YOUR INSTRUCTIONS: There are pictures in the records below; leave them out and set down exactly the lines from the one holding "LTE operator whose" through the one holding "get[a]((); k) = return".

(Dataset items)
-- Opening Marker --
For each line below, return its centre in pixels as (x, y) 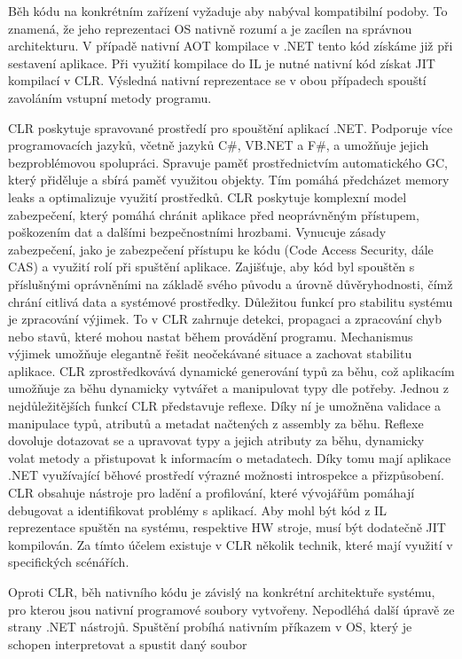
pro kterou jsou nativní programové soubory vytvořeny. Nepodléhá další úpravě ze (231, 609)
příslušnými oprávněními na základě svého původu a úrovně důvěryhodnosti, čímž (231, 283)
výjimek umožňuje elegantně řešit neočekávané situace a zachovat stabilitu (210, 353)
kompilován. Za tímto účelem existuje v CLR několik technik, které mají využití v (231, 544)
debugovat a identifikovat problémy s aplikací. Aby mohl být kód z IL (197, 510)
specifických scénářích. (69, 562)
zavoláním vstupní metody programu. (110, 97)
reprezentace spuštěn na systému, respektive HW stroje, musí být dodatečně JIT (227, 527)
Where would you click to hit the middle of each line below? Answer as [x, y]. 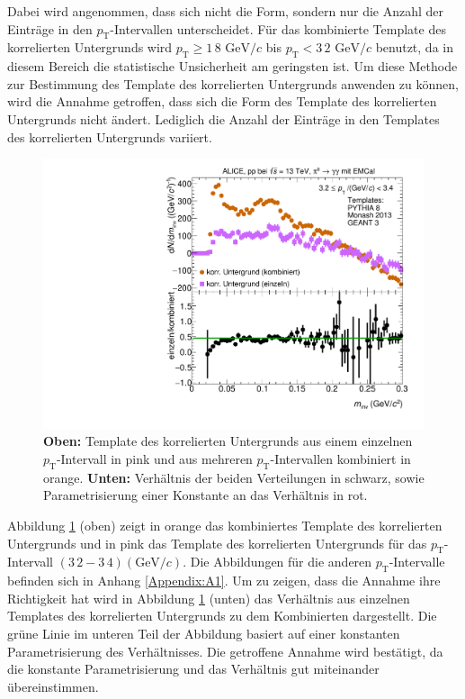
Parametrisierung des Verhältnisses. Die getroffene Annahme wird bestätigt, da [225, 651]
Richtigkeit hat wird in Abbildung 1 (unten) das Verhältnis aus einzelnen [209, 598]
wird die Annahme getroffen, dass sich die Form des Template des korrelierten [222, 101]
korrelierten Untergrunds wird [90, 47]
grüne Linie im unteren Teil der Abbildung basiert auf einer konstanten [204, 633]
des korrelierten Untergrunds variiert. [110, 136]
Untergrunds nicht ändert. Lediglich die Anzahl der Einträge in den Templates [224, 118]
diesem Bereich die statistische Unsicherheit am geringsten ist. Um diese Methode [232, 66]
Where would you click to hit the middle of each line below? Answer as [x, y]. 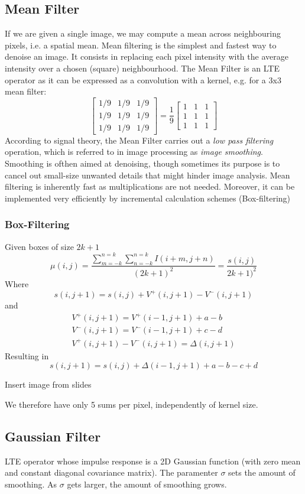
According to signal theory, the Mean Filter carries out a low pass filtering [139, 140]
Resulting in [27, 355]
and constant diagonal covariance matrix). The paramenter [111, 472]
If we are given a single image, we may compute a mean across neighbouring [143, 33]
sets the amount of [262, 472]
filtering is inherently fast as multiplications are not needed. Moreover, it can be [150, 186]
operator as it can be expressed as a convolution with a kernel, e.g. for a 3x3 [143, 79]
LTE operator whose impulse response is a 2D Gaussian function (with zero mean [153, 461]
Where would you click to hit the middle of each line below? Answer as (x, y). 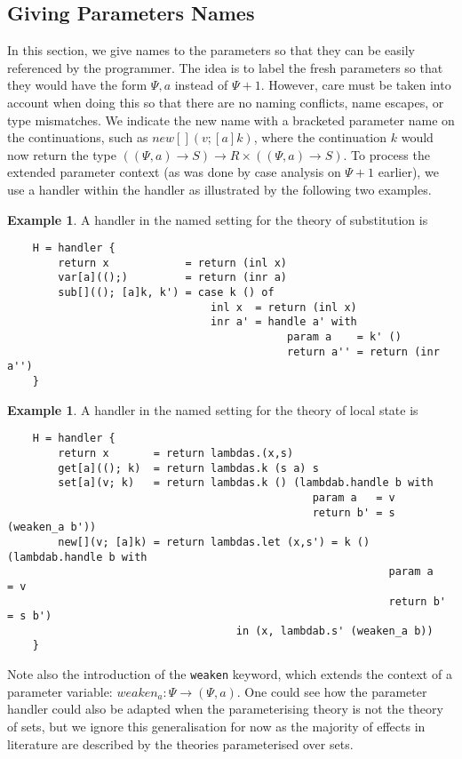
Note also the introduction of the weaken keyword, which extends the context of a (230, 674)
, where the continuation (320, 137)
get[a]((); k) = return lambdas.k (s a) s (188, 468)
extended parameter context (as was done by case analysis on (174, 172)
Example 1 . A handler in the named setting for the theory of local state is (213, 409)
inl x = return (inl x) (284, 307)
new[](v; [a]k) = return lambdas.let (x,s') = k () (214, 542)
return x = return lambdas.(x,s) (176, 453)
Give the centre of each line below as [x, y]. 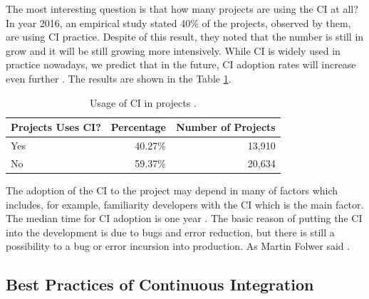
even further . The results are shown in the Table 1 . [119, 78]
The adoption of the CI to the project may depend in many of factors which [172, 190]
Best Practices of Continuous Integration [160, 284]
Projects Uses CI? [56, 127]
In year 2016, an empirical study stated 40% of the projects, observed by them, [178, 22]
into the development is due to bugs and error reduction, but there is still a [170, 232]
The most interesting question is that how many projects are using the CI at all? [182, 9]
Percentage [138, 127]
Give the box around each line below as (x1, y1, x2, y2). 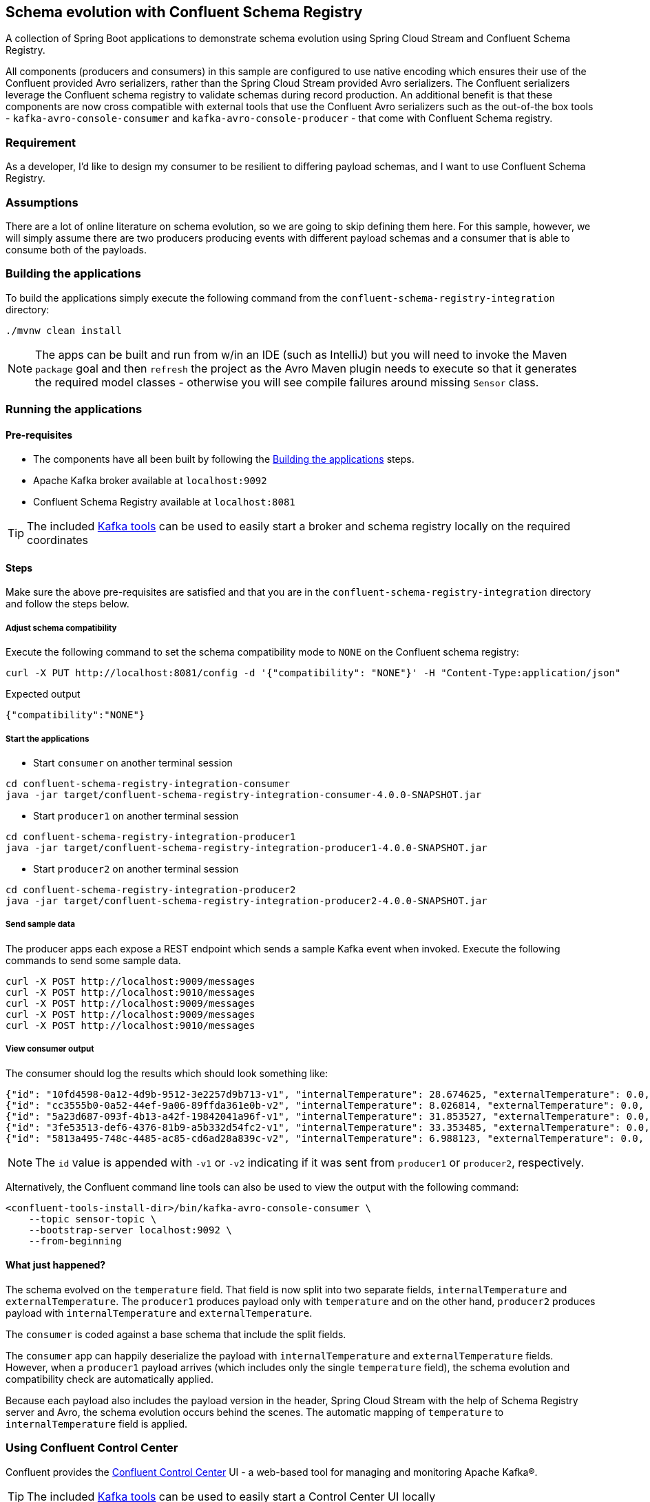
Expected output (6, 688, 81, 700)
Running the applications (6, 402, 143, 417)
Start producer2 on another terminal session (33, 863, 239, 875)
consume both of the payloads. (6, 243, 147, 255)
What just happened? (6, 1259, 106, 1271)
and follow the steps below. (6, 598, 129, 610)
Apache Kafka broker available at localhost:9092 (33, 474, 267, 487)
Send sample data (6, 919, 75, 930)
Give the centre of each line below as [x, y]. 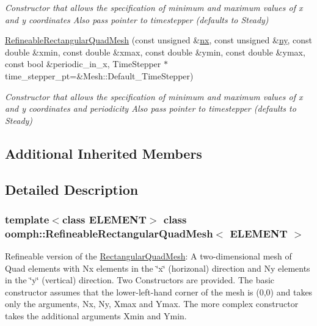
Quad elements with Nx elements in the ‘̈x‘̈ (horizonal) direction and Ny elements [158, 268]
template [27, 219]
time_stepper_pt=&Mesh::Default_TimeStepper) [99, 75]
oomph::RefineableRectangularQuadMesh [109, 233]
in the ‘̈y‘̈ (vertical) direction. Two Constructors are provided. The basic [140, 280]
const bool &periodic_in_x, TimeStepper [83, 64]
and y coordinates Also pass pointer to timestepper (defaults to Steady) [137, 19]
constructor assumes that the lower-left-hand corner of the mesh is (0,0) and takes [159, 292]
-- Closing Marker --
OUTPUT OF THE TASK:
LTE operator whose impulse response is a 2D Gaussian function (with zero mean [153, 461]
Where would you click to hit the middle of each line below? Answer as (x, y). 
Note also the introduction of the weaken keyword, which extends the context of a (230, 674)
, where the continuation (320, 137)
get[a]((); k) = return lambdas.k (s a) s (188, 468)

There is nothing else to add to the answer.